The British government has outlined plans to simplify and speed up its post-Brexit border checks this week. The plans follow the delays the government has said were due to the COVID-19 pandemic and the war in Ukraine.
The United Kingdom announced on Wednesday in a statement that the new plan for simplifying its post-Brexit border checks would be backed by $1.25 billion in spending and cut the need for physical checks on “many types of goods.” The statement added that the required checks would take place away from ports to prevent delays at the border. The UK, which left the European Union’s single market in 2021, delayed the full implementation of border controls several times over concerns of port disruption and the pandemic as well as the risk of worsening the rising cost of living.
“The Border Target Operating Model…sets out a new model for importing goods into the UK from countries inside and outside the EU,” said the government in its introduction of the draft plan. “It will move us closer to our goal of creating the most effective border in the world, by introducing an improved regime of sanitary, phytosanitary, and security controls on imports.”
The proposal includes a “single trade window” where traders are only required to submit information once and in one place. This is expected to be in operation by 2027.
The government noted that the arrangements for goods moving into Northern Ireland from the rest of the UK would follow the new post-Brexit trade deal between the UK and the bloc, called the Windsor Framework.

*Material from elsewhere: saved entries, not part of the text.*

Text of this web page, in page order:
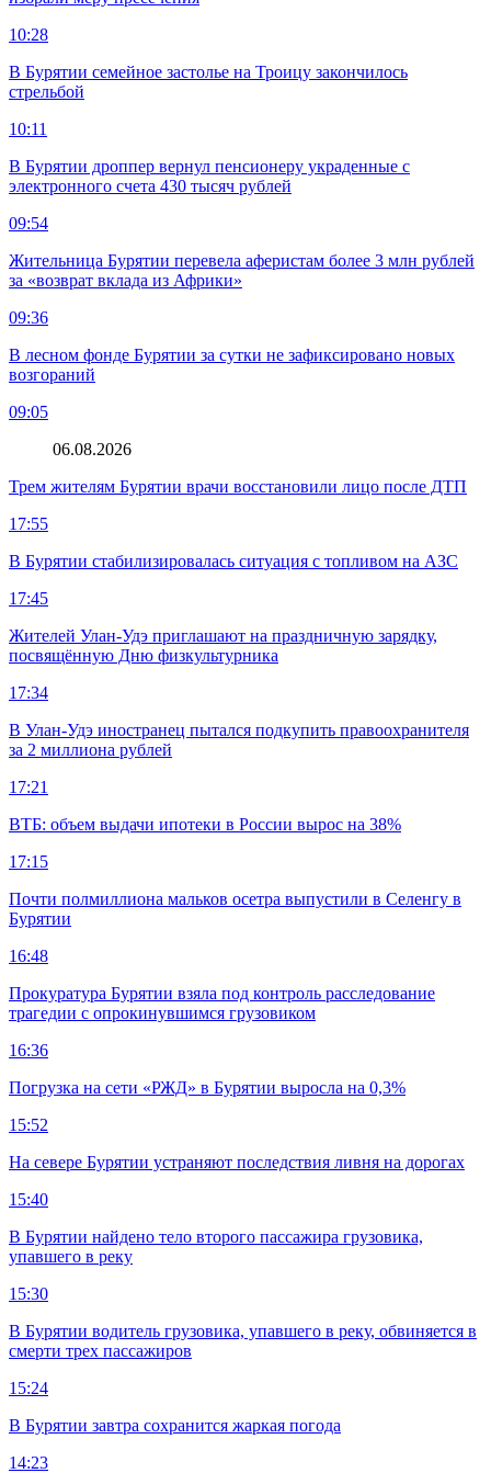
10:28
В Бурятии семейное застолье на Троицу закончилось
стрельбой
10:11
В Бурятии дроппер вернул пенсионеру украденные с
электронного счета 430 тысяч рублей
09:54
Жительница Бурятии перевела аферистам более 3 млн рублей
за «возврат вклада из Африки»
09:36
В лесном фонде Бурятии за сутки не зафиксировано новых
возгораний
09:05
06.08.2026
Трем жителям Бурятии врачи восстановили лицо после ДТП
17:55
В Бурятии стабилизировалась ситуация с топливом на АЗС
17:45
Жителей Улан-Удэ приглашают на праздничную зарядку,
посвящённую Дню физкультурника
17:34
В Улан-Удэ иностранец пытался подкупить правоохранителя
за 2 миллиона рублей
17:21
ВТБ: объем выдачи ипотеки в России вырос на 38%
17:15
Почти полмиллиона мальков осетра выпустили в Селенгу в
Бурятии
16:48
Прокуратура Бурятии взяла под контроль расследование
трагедии с опрокинувшимся грузовиком
16:36
Погрузка на сети «РЖД» в Бурятии выросла на 0,3%
15:52
На севере Бурятии устраняют последствия ливня на дорогах
15:40
В Бурятии найдено тело второго пассажира грузовика,
упавшего в реку
15:30
В Бурятии водитель грузовика, упавшего в реку, обвиняется в
смерти трех пассажиров
15:24
В Бурятии завтра сохранится жаркая погода
14:23
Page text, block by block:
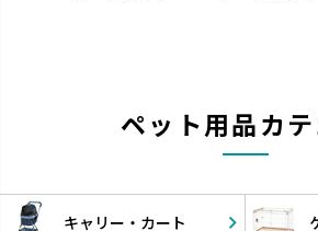
ペット用品カテ
キャリー・ カート
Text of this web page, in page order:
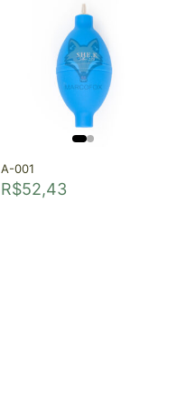
A-001
R$52,43
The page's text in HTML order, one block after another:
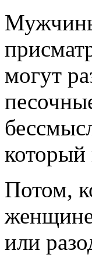
могут
который
Потом,
или
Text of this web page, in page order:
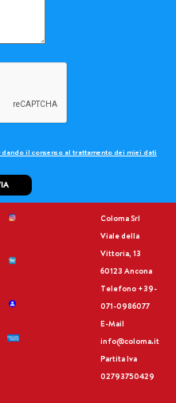
il consenso al trattamento dei miei dati
Coloma Srl
Viale della
Vittoria, 13
60123 Ancona
Telefono +39-
071-0986077
E-Mail
info@coloma.it
Partita Iva
02793750429
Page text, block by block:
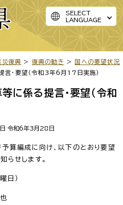
SELECT
LANGUAGE
災復興 > 復興の動き >
国への要望状況
・要望（令和3年6月17日実施）
に係る提言・要望（令和
令和6年3月28日
算編成に向け、以下のとおり要望
らせします。
日）
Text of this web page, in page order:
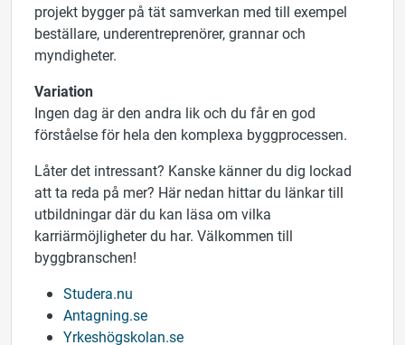
projekt bygger på tät samverkan med till exempel
beställare, underentreprenörer, grannar och
myndigheter.
Variation
Ingen dag är den andra lik och du får en god
förståelse för hela den komplexa byggprocessen.
Låter det intressant? Kanske känner du dig lockad
att ta reda på mer? Här nedan hittar du länkar till
utbildningar där du kan läsa om vilka
karriärmöjligheter du har. Välkommen till
byggbranschen!
Studera.nu
Antagning.se
Yrkeshögskolan.se
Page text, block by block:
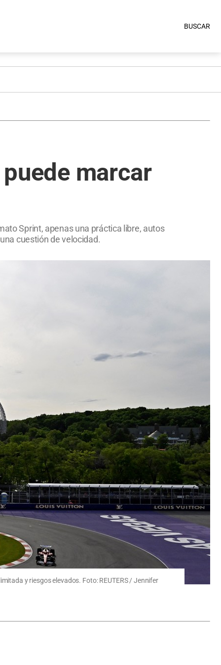
BUSCAR
marcar
Sprint, apenas una práctica libre, autos
cuestión de velocidad.
y riesgos elevados. Foto: REUTERS / Jennifer
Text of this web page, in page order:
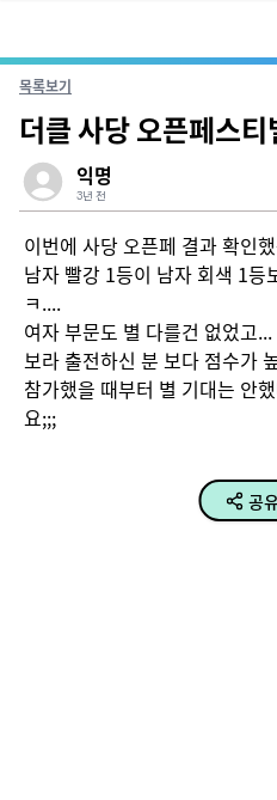
목록보기
더클 사당 오픈페스
익명
3년 전
이번에 사당 오픈페 결과 확인
남자 빨강 1등이 남자 회색 1등
ㅋ....
여자 부문도 별 다를건 없었고
보라 출전하신 분 보다 점수가
참가했을 때부터 별 기대는 안
요;;;
공

None of the additional checks or controls in the new plan will apply to imports into Northern Ireland from the bloc, which will allow Northern Ireland traders access to the single market.
The government also said it would continue to coordinate with traders, ports, port health officials, logistics, transport, and technology companies in implementing the proposal.
On the same day, the government announced it leased a barge to house 500 migrants on the southern coast as part of efforts to reduce the use of hotels to accommodate migrants who enter the country on small boats as their asylum claims are processed. The barge, the Bibby Stockholm, will be at the Portland Port in Dorset and will accommodate 500 single adult males, according to the British interior ministry.
Migrants will be moved to the barge “in the coming months” and will be in operation for at least 18 months.